KanjiIQ is designed to scale from its current single-node deployment to a multi-node, multi-region architecture as traffic grows.

Current State

Metric Value
Cluster nodes 1 (Hetzner dedicated)
Application replicas 2
Database Single PostgreSQL instance
Traffic handling ~100 req/min per IP (rate limited)

This handles the current traffic comfortably. The sections below outline the scaling path as demand increases.
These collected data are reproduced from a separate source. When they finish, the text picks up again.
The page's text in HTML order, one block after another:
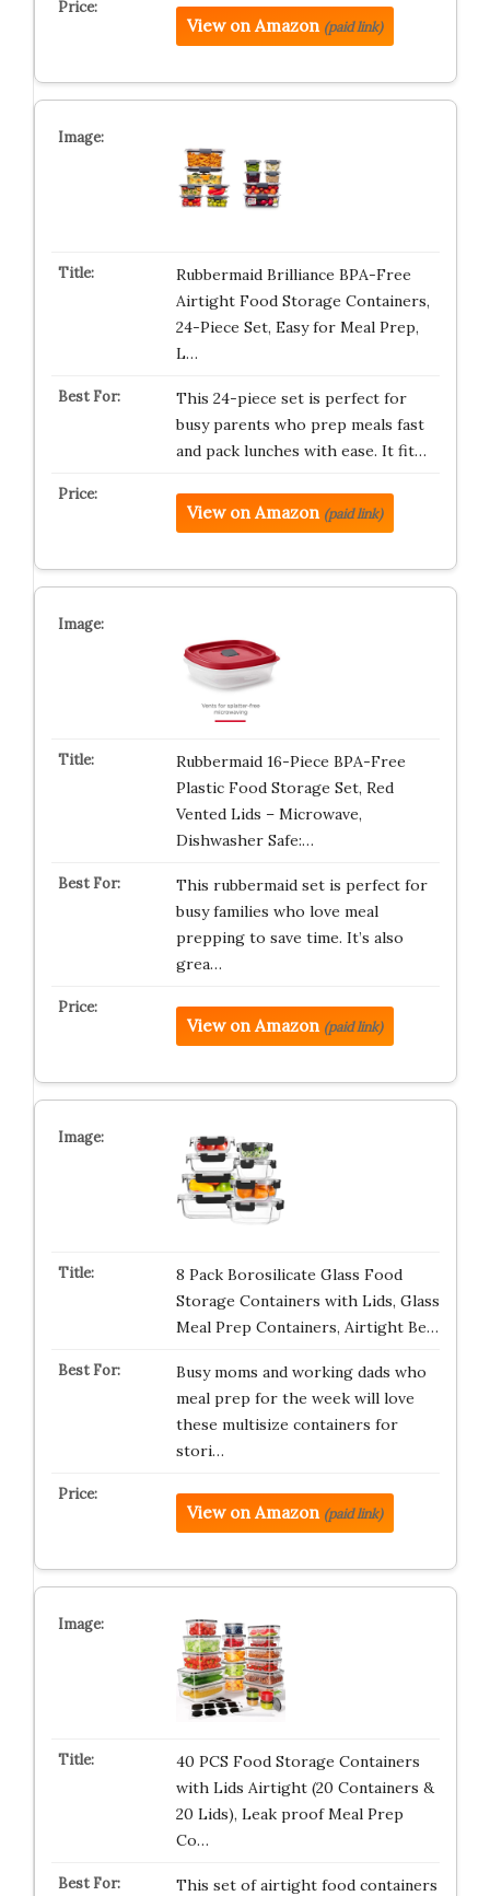
View on Amazon (paid link)
Rubbermaid Brilliance BPA-Free
Airtight Food Storage Containers,
24-Piece Set, Easy for Meal Prep,
L…
This 24-piece set is perfect for
busy parents who prep meals fast
and pack lunches with ease. It fit…
View on Amazon (paid link)
Rubbermaid 16-Piece BPA-Free
Plastic Food Storage Set, Red
Vented Lids – Microwave,
Dishwasher Safe:…
This rubbermaid set is perfect for
busy families who love meal
prepping to save time. It’s also
grea…
View on Amazon (paid link)
8 Pack Borosilicate Glass Food
Storage Containers with Lids, Glass
Meal Prep Containers, Airtight Be…
Busy moms and working dads who
meal prep for the week will love
these multisize containers for
stori…
View on Amazon (paid link)
40 PCS Food Storage Containers
with Lids Airtight (20 Containers &
20 Lids), Leak proof Meal Prep
Co…
This set of airtight food containers

Horizontal Pod Autoscaling (HPA)

The first scaling step is adding HPA to automatically adjust replica count based on load:

apiVersion: autoscaling/v2
kind: HorizontalPodAutoscaler
metadata:
  name: jlpt-kanji-hpa
  namespace: jlpt-kanji
spec:
  scaleTargetRef:
    apiVersion: apps/v1
    kind: Deployment
    name: jlpt-kanji
  minReplicas: 2
  maxReplicas: 10
  metrics:
    - type: Resource
      resource:
        name: cpu
        target:
          type: Utilization
          averageUtilization: 70
    - type: Resource
      resource:
        name: memory
        target:
          type: Utilization
          averageUtilization: 80

Requirements: Metrics Server must be installed (included in k3s by default).
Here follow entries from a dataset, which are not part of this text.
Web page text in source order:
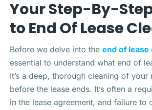
Your Step-By-
to End Of Lease
Before we delve into the end of lease
essential to understand what end of
It’s a deep, thorough cleaning of
before the lease ends. It’s often a
in the lease agreement, and failure to

Impact: Application scales automatically between 2-10 replicas based on CPU/memory pressure, with no code changes.

Multi-Node Cluster

When a single node reaches resource limits, add worker nodes to the k3s cluster:

# On the new worker node
curl -sfL https://get.k3s.io | K3S_URL=https://master:6443 \
  K3S_TOKEN=<node-token> sh -

Kubernetes automatically schedules pods across all available nodes. The application requires no changes — it is already stateless.

Node Affinity (Optional)

To control pod placement:

spec:
  affinity:
    podAntiAffinity:
      preferredDuringSchedulingIgnoredDuringExecution:
        - weight: 100
          podAffinityTerm:
            labelSelector:
              matchLabels:
                app: jlpt-kanji
            topologyKey: kubernetes.io/hostname

This spreads replicas across different nodes for better fault tolerance.

Database Scaling

Connection Pooling

Add PgBouncer as a sidecar container to pool database connections:

containers:
  - name: pgbouncer
    image: edoburu/pgbouncer
    ports:
      - containerPort: 6432
    env:
      - name: DATABASE_URL
        valueFrom:
          secretKeyRef:
            name: jlpt-kanji-secrets
            key: database-url

The backend connects to PgBouncer on :6432 instead of PostgreSQL directly, reducing connection overhead.

Read Replicas

For read-heavy workloads (flashcard queries), add PostgreSQL streaming replication:

  1. Primary instance handles writes (study sessions, quiz results)
  2. Read replicas handle reads (kanji/vocabulary queries)
  3. Backend routes queries based on operation type

Managed Database

The simplest database scaling path is migrating to a managed service:

  • AWS RDS: Multi-AZ, automated backups, read replicas
  • GCP Cloud SQL: HA configuration, automatic failover
  • Hetzner Managed PostgreSQL: When available

See Portability for migration details.

CDN Layer

Static frontend assets can be served through a CDN for global performance:

graph LR
    U[User] --> CF[Cloudflare CDN]
    CF -->|Cache HIT| U
    CF -->|Cache MISS| N[Nginx Frontend]
    N --> CF

Since the Flutter Web frontend produces static files (JS, CSS, images), these are ideal CDN candidates:

  • Cache policy: 1 year for hashed assets, no-cache for index.html
  • Global PoPs: Content served from the nearest edge location
  • DDoS protection: CDN absorbs volumetric attacks

Cloudflare DNS is already in place — enabling proxy mode activates the CDN layer.

Scaling Roadmap

Traffic Level Infrastructure Key Changes
Current (low) 1 node, 2 replicas, single PG None needed
Growing (moderate) 1 node, HPA (2-10 replicas) Add HPA manifest
High 2-3 nodes, HPA, PgBouncer Add worker nodes + connection pooling
Very High Multi-node, managed DB, CDN Migrate DB to RDS/Cloud SQL, enable CDN
Global Multi-region clusters, read replicas Significant architecture evolution

Each step is incremental — no rewrites required. The application code remains unchanged across all scaling levels.